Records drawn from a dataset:
━━━━━━━━━━━━━━━━
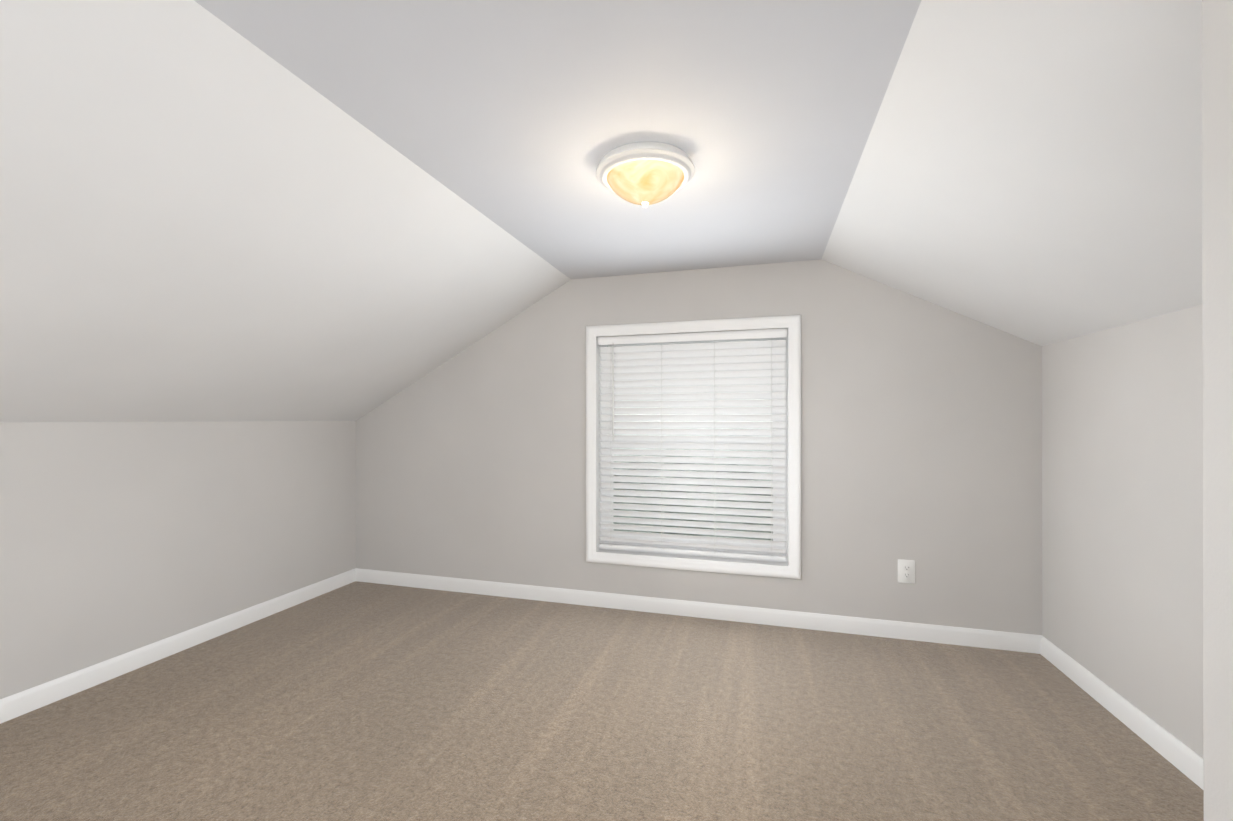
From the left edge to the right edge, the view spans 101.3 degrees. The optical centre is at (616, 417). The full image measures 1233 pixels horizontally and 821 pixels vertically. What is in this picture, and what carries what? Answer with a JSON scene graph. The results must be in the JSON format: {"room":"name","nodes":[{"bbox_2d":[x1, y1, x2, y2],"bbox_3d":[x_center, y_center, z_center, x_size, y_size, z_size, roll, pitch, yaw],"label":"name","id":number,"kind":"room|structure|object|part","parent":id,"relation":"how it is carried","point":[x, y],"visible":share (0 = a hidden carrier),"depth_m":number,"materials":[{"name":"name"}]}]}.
{"room":"empty attic room","nodes":[
{"label":"empty attic room","id":0,"kind":"room"},
{"bbox_2d":[0,421,355,698],"bbox_3d":[-2.635,0.597,1.513,0.140,1.360,4.775,0,0,16],"label":"wall","id":1,"kind":"structure","parent":0,"point":[118,538],"depth_m":2.49,"materials":[{"name":"beige paint"}]},
{"bbox_2d":[0,569,355,723],"bbox_3d":[-2.550,1.152,1.527,0.015,0.090,4.570,0,0,16],"label":"baseboard","id":2,"kind":"structure","parent":1,"relation":"attached to","point":[31,699],"depth_m":2.47,"materials":[{"name":"white paint"}]},
{"bbox_2d":[0,0,570,422],"bbox_3d":[-1.833,-0.476,1.288,1.872,1.100,4.775,0,0,16],"label":"ceiling","id":3,"kind":"structure","parent":0,"point":[206,215],"depth_m":1.72,"materials":[{"name":"white paint"}]},
{"bbox_2d":[194,0,920,278],"bbox_3d":[-0.203,-0.974,0.828,1.715,0.140,4.775,0,0,16],"label":"ceiling","id":4,"kind":"structure","parent":0,"point":[518,120],"depth_m":1.44,"materials":[{"name":"paint"}]},
{"bbox_2d":[596,142,694,207],"bbox_3d":[0.102,-0.826,1.804,0.350,0.153,0.350,0,0,16],"label":"ceiling light fixture","id":5,"kind":"object","parent":4,"relation":"attached to","point":[645,174],"visible":1,"depth_m":1.71,"materials":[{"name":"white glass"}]},
{"bbox_3d":[0.102,-0.808,1.804,0.276,0.088,0.276,0,0,16],"label":"lamp shade","id":6,"kind":"part","parent":5,"relation":"part of","materials":[{"name":"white glass"}]},
{"bbox_2d":[0,581,1203,820],"bbox_3d":[-0.503,1.236,0.955,4.545,0.080,4.865,0,0,16],"label":"floor","id":7,"kind":"structure","parent":0,"point":[362,701],"depth_m":1.95,"materials":[{"name":"carpet"}]},
{"bbox_2d":[356,259,1041,634],"bbox_3d":[0.140,0.065,3.231,4.545,2.430,0.140,0,0,16],"label":"wall","id":8,"kind":"structure","parent":0,"point":[922,433],"depth_m":2.88,"materials":[{"name":"beige paint"}]},
{"bbox_2d":[586,315,800,579],"bbox_3d":[0.447,0.167,3.129,1.298,1.509,0.158,0,0,16],"label":"window","id":9,"kind":"structure","parent":8,"relation":"in","point":[792,324],"depth_m":3.05,"materials":[{"name":"white paint"}]},
{"bbox_2d":[612,347,613,439],"bbox_3d":[-0.022,-0.167,3.203,0.013,0.615,0.011,0,0,16],"label":"wand","id":10,"kind":"object","parent":9,"relation":"hanging from","point":[613,391],"visible":0.94,"depth_m":3.20,"materials":[{"name":"white plastic"}]},
{"bbox_2d":[661,342,663,549],"bbox_3d":[0.279,0.167,3.126,0.002,1.294,0.002,0,0,16],"label":"cord","id":11,"kind":"object","parent":9,"relation":"hanging from","point":[661,342],"depth_m":3.13,"materials":[{"name":"white fabric"}]},
{"bbox_2d":[599,339,785,554],"bbox_3d":[0.442,0.172,3.109,1.142,1.258,0.034,0,0,16],"label":"window blind slats","id":12,"kind":"object","parent":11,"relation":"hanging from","point":[687,395],"visible":0.9,"depth_m":3.10,"materials":[{"name":"white plastic"}]},
{"bbox_2d":[597,328,787,565],"bbox_3d":[0.442,0.167,3.111,1.192,1.403,0.075,0,0,16],"label":"liner","id":13,"kind":"object","parent":9,"relation":"attached to","point":[652,553],"visible":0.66,"depth_m":3.23,"materials":[{"name":"white paint"}]},
{"bbox_3d":[0.442,0.818,3.109,1.142,0.016,0.050,0,0,16],"label":"window blinds bottom rail","id":14,"kind":"part","parent":9,"relation":"part of","materials":[{"name":"white plastic"}]},
{"bbox_3d":[0.441,-0.493,3.108,1.154,0.050,0.058,0,0,16],"label":"window blinds head rail","id":15,"kind":"part","parent":9,"relation":"part of","materials":[{"name":"white plastic"}]},
{"bbox_3d":[0.461,0.162,3.176,1.004,1.201,0.032,0,0,16],"label":"glass","id":16,"kind":"part","parent":9,"relation":"part of","materials":[{"name":"glass"}]},
{"bbox_3d":[0.460,0.167,3.174,1.190,1.401,0.064,0,0,16],"label":"window sash","id":17,"kind":"part","parent":9,"relation":"part of","materials":[{"name":"white plastic"}]},
{"bbox_2d":[714,340,715,553],"bbox_3d":[0.589,0.167,3.038,0.002,1.294,0.002,0,0,16],"label":"cord","id":18,"kind":"object","parent":9,"relation":"hanging from","point":[714,450],"depth_m":3.04,"materials":[{"name":"white fabric"}]},
{"bbox_2d":[771,338,771,557],"bbox_3d":[0.905,0.167,2.949,0.002,1.294,0.002,0,0,16],"label":"cord","id":19,"kind":"object","parent":9,"relation":"hanging from","point":[771,338],"depth_m":2.95,"materials":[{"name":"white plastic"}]},
{"bbox_2d":[355,568,1042,653],"bbox_3d":[0.119,1.155,3.154,4.265,0.090,0.015,0,0,16],"label":"baseboard","id":20,"kind":"structure","parent":8,"relation":"attached to","point":[1002,640],"depth_m":2.99,"materials":[{"name":"white paint"}]},
{"bbox_2d":[898,559,914,583],"bbox_3d":[1.575,0.833,2.746,0.084,0.126,0.009,0,0,16],"label":"electrical outlet plate","id":21,"kind":"object","parent":8,"relation":"attached to","point":[906,571],"visible":1,"depth_m":2.74,"materials":[{"name":"white plastic"}]},
{"bbox_2d":[822,0,1201,345],"bbox_3d":[1.113,-0.673,0.455,1.220,0.714,4.775,0,0,16],"label":"ceiling","id":22,"kind":"structure","parent":0,"point":[1029,170],"depth_m":1.41,"materials":[{"name":"white paint"}]},
{"bbox_2d":[1042,305,1202,757],"bbox_3d":[1.604,0.402,0.314,0.140,1.745,4.775,0,0,16],"label":"wall","id":23,"kind":"structure","parent":0,"point":[1122,511],"depth_m":1.96,"materials":[{"name":"beige paint"}]},
{"bbox_2d":[1040,637,1203,789],"bbox_3d":[1.872,1.152,1.546,0.015,0.090,2.126,0,0,16],"label":"baseboard","id":24,"kind":"structure","parent":23,"relation":"attached to","point":[1183,758],"depth_m":1.95,"materials":[{"name":"white paint"}]},
{"bbox_2d":[1202,0,1232,820],"bbox_3d":[0.872,0.227,-0.617,0.800,2.092,2.584,0,0,16],"label":"wall","id":25,"kind":"structure","parent":0,"point":[1217,161],"depth_m":0.70,"materials":[{"name":"beige paint"}]},
{"label":"outside","id":26,"kind":"structure","parent":0,"visible":0},
{"bbox_2d":[614,362,772,540],"bbox_3d":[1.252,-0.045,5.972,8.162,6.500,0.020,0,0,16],"label":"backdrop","id":27,"kind":"structure","parent":26,"point":[694,485],"depth_m":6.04,"materials":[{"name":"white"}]}
]}
━━━━━━━━━━━━━━━━
▶ **ACTIVITY**:
Please keep every line of the data the same when you reproduce it, and keep every picture out.

▶ **ANSWER BOX**:
From the left edge to the right edge, the view spans 101.3 degrees. The optical centre is at (616, 417). The full image measures 1233 pixels horizontally and 821 pixels vertically. What is in this picture, and what carries what? Answer with a JSON scene graph. The results must be in the JSON format: {"room":"name","nodes":[{"bbox_2d":[x1, y1, x2, y2],"bbox_3d":[x_center, y_center, z_center, x_size, y_size, z_size, roll, pitch, yaw],"label":"name","id":number,"kind":"room|structure|object|part","parent":id,"relation":"how it is carried","point":[x, y],"visible":share (0 = a hidden carrier),"depth_m":number,"materials":[{"name":"name"}]}]}.
{"room":"empty attic room","nodes":[
{"label":"empty attic room","id":0,"kind":"room"},
{"bbox_2d":[0,421,355,698],"bbox_3d":[-2.635,0.597,1.513,0.140,1.360,4.775,0,0,16],"label":"wall","id":1,"kind":"structure","parent":0,"point":[118,538],"depth_m":2.49,"materials":[{"name":"beige paint"}]},
{"bbox_2d":[0,569,355,723],"bbox_3d":[-2.550,1.152,1.527,0.015,0.090,4.570,0,0,16],"label":"baseboard","id":2,"kind":"structure","parent":1,"relation":"attached to","point":[31,699],"depth_m":2.47,"materials":[{"name":"white paint"}]},
{"bbox_2d":[0,0,570,422],"bbox_3d":[-1.833,-0.476,1.288,1.872,1.100,4.775,0,0,16],"label":"ceiling","id":3,"kind":"structure","parent":0,"point":[206,215],"depth_m":1.72,"materials":[{"name":"white paint"}]},
{"bbox_2d":[194,0,920,278],"bbox_3d":[-0.203,-0.974,0.828,1.715,0.140,4.775,0,0,16],"label":"ceiling","id":4,"kind":"structure","parent":0,"point":[518,120],"depth_m":1.44,"materials":[{"name":"paint"}]},
{"bbox_2d":[596,142,694,207],"bbox_3d":[0.102,-0.826,1.804,0.350,0.153,0.350,0,0,16],"label":"ceiling light fixture","id":5,"kind":"object","parent":4,"relation":"attached to","point":[645,174],"visible":1,"depth_m":1.71,"materials":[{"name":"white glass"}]},
{"bbox_3d":[0.102,-0.808,1.804,0.276,0.088,0.276,0,0,16],"label":"lamp shade","id":6,"kind":"part","parent":5,"relation":"part of","materials":[{"name":"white glass"}]},
{"bbox_2d":[0,581,1203,820],"bbox_3d":[-0.503,1.236,0.955,4.545,0.080,4.865,0,0,16],"label":"floor","id":7,"kind":"structure","parent":0,"point":[362,701],"depth_m":1.95,"materials":[{"name":"carpet"}]},
{"bbox_2d":[356,259,1041,634],"bbox_3d":[0.140,0.065,3.231,4.545,2.430,0.140,0,0,16],"label":"wall","id":8,"kind":"structure","parent":0,"point":[922,433],"depth_m":2.88,"materials":[{"name":"beige paint"}]},
{"bbox_2d":[586,315,800,579],"bbox_3d":[0.447,0.167,3.129,1.298,1.509,0.158,0,0,16],"label":"window","id":9,"kind":"structure","parent":8,"relation":"in","point":[792,324],"depth_m":3.05,"materials":[{"name":"white paint"}]},
{"bbox_2d":[612,347,613,439],"bbox_3d":[-0.022,-0.167,3.203,0.013,0.615,0.011,0,0,16],"label":"wand","id":10,"kind":"object","parent":9,"relation":"hanging from","point":[613,391],"visible":0.94,"depth_m":3.20,"materials":[{"name":"white plastic"}]},
{"bbox_2d":[661,342,663,549],"bbox_3d":[0.279,0.167,3.126,0.002,1.294,0.002,0,0,16],"label":"cord","id":11,"kind":"object","parent":9,"relation":"hanging from","point":[661,342],"depth_m":3.13,"materials":[{"name":"white fabric"}]},
{"bbox_2d":[599,339,785,554],"bbox_3d":[0.442,0.172,3.109,1.142,1.258,0.034,0,0,16],"label":"window blind slats","id":12,"kind":"object","parent":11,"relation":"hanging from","point":[687,395],"visible":0.9,"depth_m":3.10,"materials":[{"name":"white plastic"}]},
{"bbox_2d":[597,328,787,565],"bbox_3d":[0.442,0.167,3.111,1.192,1.403,0.075,0,0,16],"label":"liner","id":13,"kind":"object","parent":9,"relation":"attached to","point":[652,553],"visible":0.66,"depth_m":3.23,"materials":[{"name":"white paint"}]},
{"bbox_3d":[0.442,0.818,3.109,1.142,0.016,0.050,0,0,16],"label":"window blinds bottom rail","id":14,"kind":"part","parent":9,"relation":"part of","materials":[{"name":"white plastic"}]},
{"bbox_3d":[0.441,-0.493,3.108,1.154,0.050,0.058,0,0,16],"label":"window blinds head rail","id":15,"kind":"part","parent":9,"relation":"part of","materials":[{"name":"white plastic"}]},
{"bbox_3d":[0.461,0.162,3.176,1.004,1.201,0.032,0,0,16],"label":"glass","id":16,"kind":"part","parent":9,"relation":"part of","materials":[{"name":"glass"}]},
{"bbox_3d":[0.460,0.167,3.174,1.190,1.401,0.064,0,0,16],"label":"window sash","id":17,"kind":"part","parent":9,"relation":"part of","materials":[{"name":"white plastic"}]},
{"bbox_2d":[714,340,715,553],"bbox_3d":[0.589,0.167,3.038,0.002,1.294,0.002,0,0,16],"label":"cord","id":18,"kind":"object","parent":9,"relation":"hanging from","point":[714,450],"depth_m":3.04,"materials":[{"name":"white fabric"}]},
{"bbox_2d":[771,338,771,557],"bbox_3d":[0.905,0.167,2.949,0.002,1.294,0.002,0,0,16],"label":"cord","id":19,"kind":"object","parent":9,"relation":"hanging from","point":[771,338],"depth_m":2.95,"materials":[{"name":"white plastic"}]},
{"bbox_2d":[355,568,1042,653],"bbox_3d":[0.119,1.155,3.154,4.265,0.090,0.015,0,0,16],"label":"baseboard","id":20,"kind":"structure","parent":8,"relation":"attached to","point":[1002,640],"depth_m":2.99,"materials":[{"name":"white paint"}]},
{"bbox_2d":[898,559,914,583],"bbox_3d":[1.575,0.833,2.746,0.084,0.126,0.009,0,0,16],"label":"electrical outlet plate","id":21,"kind":"object","parent":8,"relation":"attached to","point":[906,571],"visible":1,"depth_m":2.74,"materials":[{"name":"white plastic"}]},
{"bbox_2d":[822,0,1201,345],"bbox_3d":[1.113,-0.673,0.455,1.220,0.714,4.775,0,0,16],"label":"ceiling","id":22,"kind":"structure","parent":0,"point":[1029,170],"depth_m":1.41,"materials":[{"name":"white paint"}]},
{"bbox_2d":[1042,305,1202,757],"bbox_3d":[1.604,0.402,0.314,0.140,1.745,4.775,0,0,16],"label":"wall","id":23,"kind":"structure","parent":0,"point":[1122,511],"depth_m":1.96,"materials":[{"name":"beige paint"}]},
{"bbox_2d":[1040,637,1203,789],"bbox_3d":[1.872,1.152,1.546,0.015,0.090,2.126,0,0,16],"label":"baseboard","id":24,"kind":"structure","parent":23,"relation":"attached to","point":[1183,758],"depth_m":1.95,"materials":[{"name":"white paint"}]},
{"bbox_2d":[1202,0,1232,820],"bbox_3d":[0.872,0.227,-0.617,0.800,2.092,2.584,0,0,16],"label":"wall","id":25,"kind":"structure","parent":0,"point":[1217,161],"depth_m":0.70,"materials":[{"name":"beige paint"}]},
{"label":"outside","id":26,"kind":"structure","parent":0,"visible":0},
{"bbox_2d":[614,362,772,540],"bbox_3d":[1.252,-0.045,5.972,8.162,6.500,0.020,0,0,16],"label":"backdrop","id":27,"kind":"structure","parent":26,"point":[694,485],"depth_m":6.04,"materials":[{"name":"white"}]}
]}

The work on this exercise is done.